AS THE second World Trade Center fell at 10:28 a.m. on Sept. 11, 2001, so, too, did the old world order. Almost immediately, a new order arose in its place, in the form of the war on terror, a domestic infrastructure called homeland security, a new kind of military engagement with volatile new enemies, and a heightened surveillance culture in which notions of privacy have also been turned upside down.

At least initially, few doubted such actions were necessary to curb terrorism, and even doubters felt the trade-off between, say, civil liberties and government scrutiny was a necessary price.

Soon after the massacre of 20 children and six adult staff at Sandy Hook Elementary School in Newtown, Conn., on Dec. 14, 2012, it seemed that the old world order - dominance by the NRA, which poured millions of dollars into Congress in exchange for a no-compromise position on reasonable gun restrictions, a culture that put a gun owner's rights above the right of innocent children to go to school without harm - might finally be turned on its head. Unlikely allegiances were made in Congress over gun legislation that finally seemed destined for success, primarily dealing with criminal-background checks for gun purchasers. State legislatures began their own actions for stricter laws.

But one year after the Newtown massacre, not only has Congress failed to pass any gun legislation, many states have passed laws that overall make carrying a gun easier than it was a year ago. The Law Center to Prevent Gun Violence says in the year since Newtown, while 11 states strengthened gun laws, 18 states weakened them.

To be sure, some states and localities have enacted tougher gun restrictions, including California, Connecticut and New York. But outliers have gone in the other direction - passing ludicrous and contemptible laws - such as a small town in Georgia that passed a law requiring heads of household to own a gun and ammunition, and Arkansas lawmakers who passed a law allowing guns in churches and college campuses.

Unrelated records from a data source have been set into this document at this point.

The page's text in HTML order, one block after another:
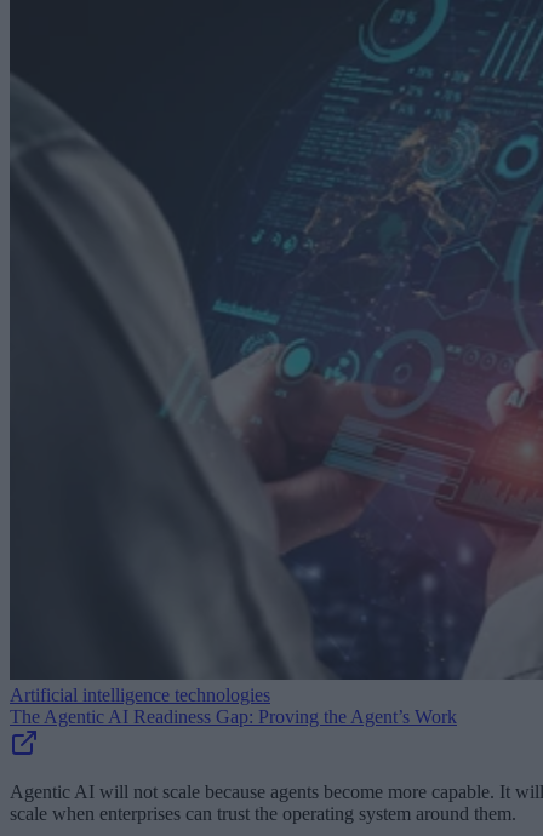
Artificial intelligence technologies
The Agentic AI Readiness Gap: Proving the Agent’s Work
Agentic AI will not scale because agents become more capable. It will
scale when enterprises can trust the operating system around them.
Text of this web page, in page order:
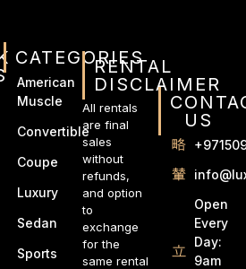
CATEGORIES
American
Muscle
Convertible
Coupe
Luxury
Sedan
Sports
RENTAL
DISCLAIMER
All rentals
are final
sales
without
refunds,
and option
to
exchange
for the
same rental
US
Open
Every
Day:
9am
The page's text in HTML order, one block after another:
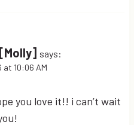
says:
at 10:06 AM
you love it!! i can’t wait
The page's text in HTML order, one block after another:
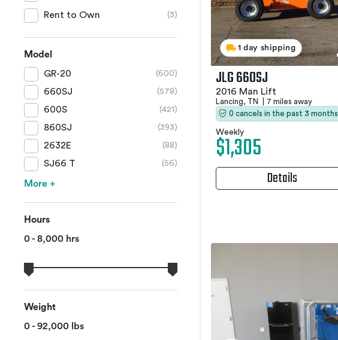
Rent to Own (3)
Model
GR-20
(600)
660SJ (578)
600S (421)
860SJ (393)
2632E (88)
SJ66 T (56)
More +
Hours
0 - 8,000 hrs
Weight
0 - 92,000 lbs
1 day shipping
JLG 660SJ
2016 Man Lift
Lancing, TN
7 miles away
0 cancels in the past 3 months
Weekly
$1,305
Details
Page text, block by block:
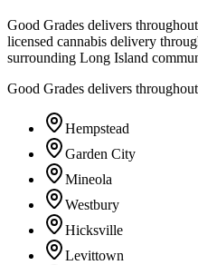
Good Grades delivers
licensed cannabis delivery
surrounding Long Island
Good Grades delivers
Hempstead
Garden City
Mineola
Westbury
Hicksville
Levittown
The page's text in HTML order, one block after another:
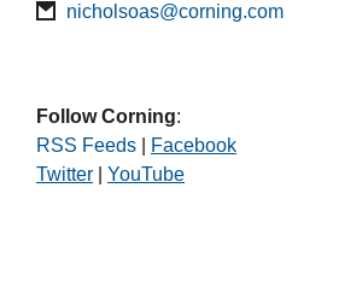
nicholsoas@corning.com
Follow Corning:
RSS Feeds
Facebook
Twitter
YouTube
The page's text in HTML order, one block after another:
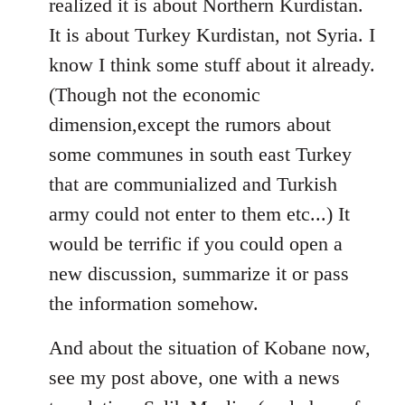
realized it is about Northern Kurdistan.
It is about Turkey Kurdistan, not Syria. I
know I think some stuff about it already.
(Though not the economic
dimension,except the rumors about
some communes in south east Turkey
that are communialized and Turkish
army could not enter to them etc...) It
would be terrific if you could open a
new discussion, summarize it or pass
the information somehow.
And about the situation of Kobane now,
see my post above, one with a news
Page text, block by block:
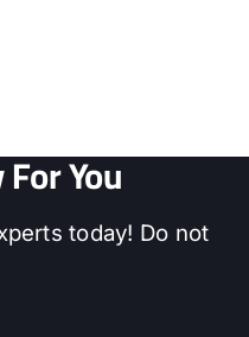
You
today! Do not
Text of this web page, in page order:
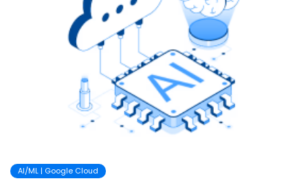
AI/ML | Google Cloud
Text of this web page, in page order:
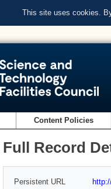
This site uses cookies.
Content Policies
Full Record
Persistent URL
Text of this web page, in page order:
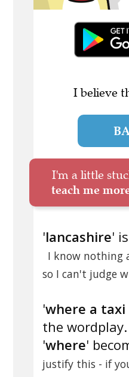
I believe
I'm a little
teach me
'lancashire'
I know nothing
so I can't judge
'where a
the wordplay.
'where'
justify this - if
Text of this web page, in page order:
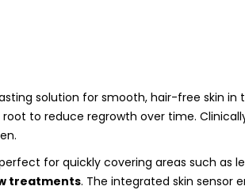
solution for smooth, hair-free skin in
to reduce regrowth over time.
for quickly covering areas such as
treatments. The integrated skin sensor
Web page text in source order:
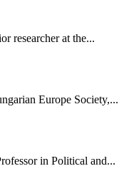
researcher at the...
Europe Society,...
in Political and...
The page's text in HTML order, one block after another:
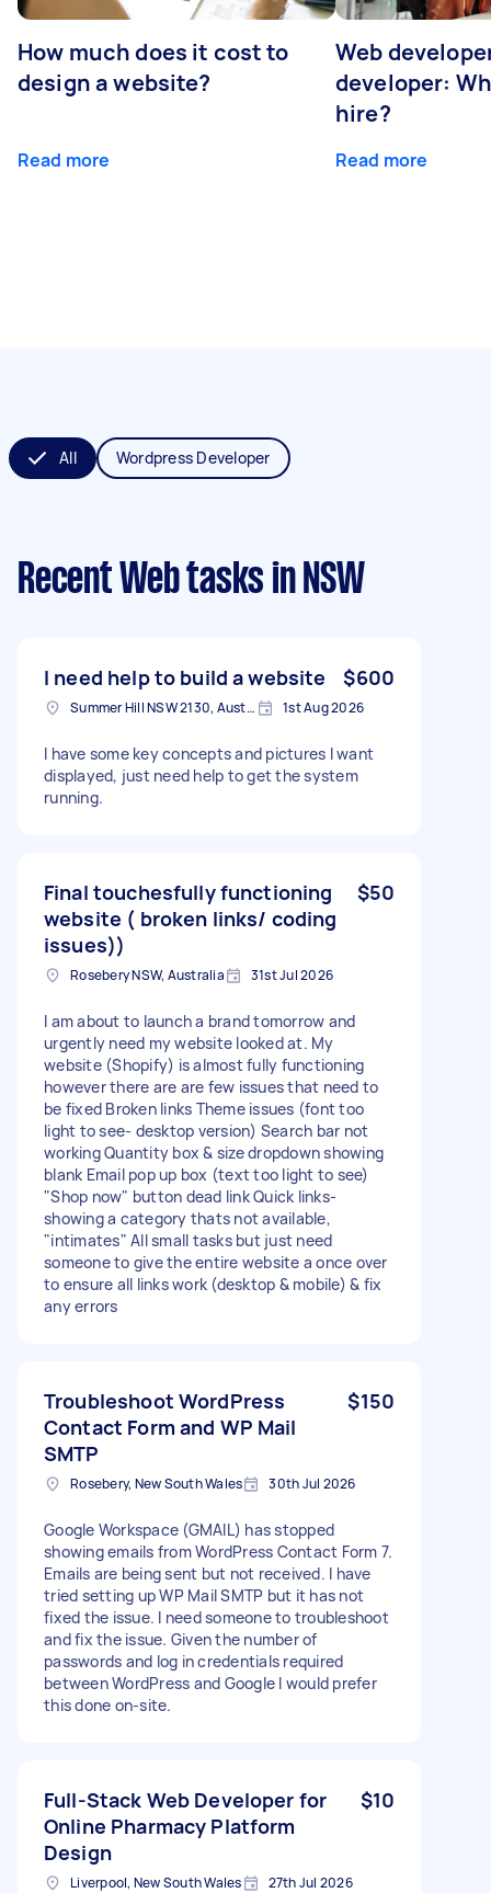
How much does it cost to
design a website?
Read more
Web
developer:
hire?
Read more
All Wordpress Developer
Recent Web tasks in NSW
I need help to build a website $600
Summer Hill NSW 2130, Australia 1st Aug 2026
I have some key concepts and pictures I want
displayed, just need help to get the system
running.
Final touchesfully functioning
website ( broken links/ coding
issues))
$50
Rosebery NSW, Australia 31st Jul 2026
I am about to launch a brand tomorrow and
urgently need my website looked at. My
website (Shopify) is almost fully functioning
however there are are few issues that need to
be fixed Broken links Theme issues (font too
light to see- desktop version) Search bar not
working Quantity box & size dropdown showing
blank Email pop up box (text too light to see)
"Shop now" button dead link Quick links-
showing a category thats not available,
"intimates" All small tasks but just need
someone to give the entire website a once over
to ensure all links work (desktop & mobile) & fix
any errors
Troubleshoot WordPress
Contact Form and WP Mail
SMTP
$150
Rosebery, New South Wales 30th Jul 2026
Google Workspace (GMAIL) has stopped
showing emails from WordPress Contact Form 7.
Emails are being sent but not received. I have
tried setting up WP Mail SMTP but it has not
fixed the issue. I need someone to troubleshoot
and fix the issue. Given the number of
passwords and log in credentials required
between WordPress and Google I would prefer
this done on-site.
Full-Stack Web Developer for
Online Pharmacy Platform
Design
$10
Liverpool, New South Wales 27th Jul 2026
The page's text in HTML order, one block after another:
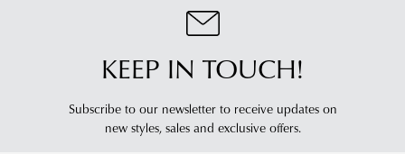
KEEP IN TOUCH!
Subscribe to our newsletter to receive updates on
new styles, sales and exclusive offers.
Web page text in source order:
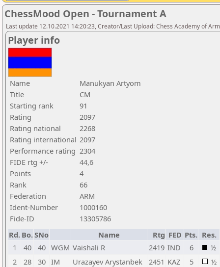
ChessMood Open - Tournament A
Last update 12.10.2021 14:20:23, Creator/Last Upload: Chess Academy of
Player info
Name
Manukyan Artyom
Title
CM
Starting rank
91
Rating
2097
Rating national
2268
Rating international 2097
Performance rating 2304
FIDE rtg +/-
44,6
Points
4
Rank
66
Federation
ARM
Ident-Number
1000160
Fide-ID
13305786
Rd. Bo.SNo Name Rtg FED Pts. Res.
1
40 40 WGM Vaishali R 2419 IND 6
½
2
28 30 IM Urazayev Arystanbek 2451 KAZ 5
½
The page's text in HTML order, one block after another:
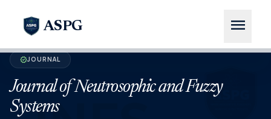
ASPG menu
verifiedJOURNAL
Journal of Neutrosophic and Fuzzy
Systems
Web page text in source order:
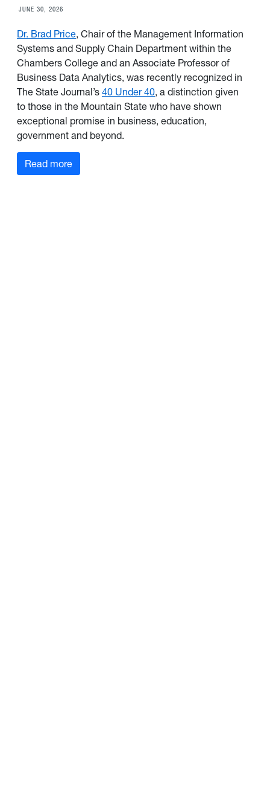
JUNE 30, 2026
Dr. Brad Price, Chair of the Management Information
Systems and Supply Chain Department within the
Chambers College and an Associate Professor of
Business Data Analytics, was recently recognized in
The State Journal’s 40 Under 40, a distinction given
to those in the Mountain State who have shown
exceptional promise in business, education,
government and beyond.
Read more
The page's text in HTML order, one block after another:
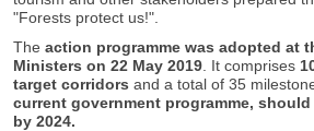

Why is it that the threat to liberty posed by radicals on the other side of the world is so much more important to the threat posed by domestic radicals who insist on being allowed to carry as many guns as they want . . . and to allow those guns to land freely in the hands of those who shouldn't own them?

Yes, Adam Lanza used legally obtained guns - purchased by his mother - at Sandy Hook, but that's a technicality. The ready availability of such weapons, the lack of restrictions that might give someone pause before buying, the mythologizing of gun ownership as a fundamental human right, all combine to create a gun culture that is cumulatively more dangerous to our domestic safety than any foreign import.

It is a culture of paranoia and delusion: delusion over the notion that the government is ready to actually confiscate everyone's gun, that commonsense limits and regulation disarm gun owners' rights, and that more guns mean more safety, not less.

Rational and logical arguments rarely play any part in discussion about guns. But rational and logical people must continue to fight for commonsense laws. And pray that yet another massacre doesn't take place before that happens.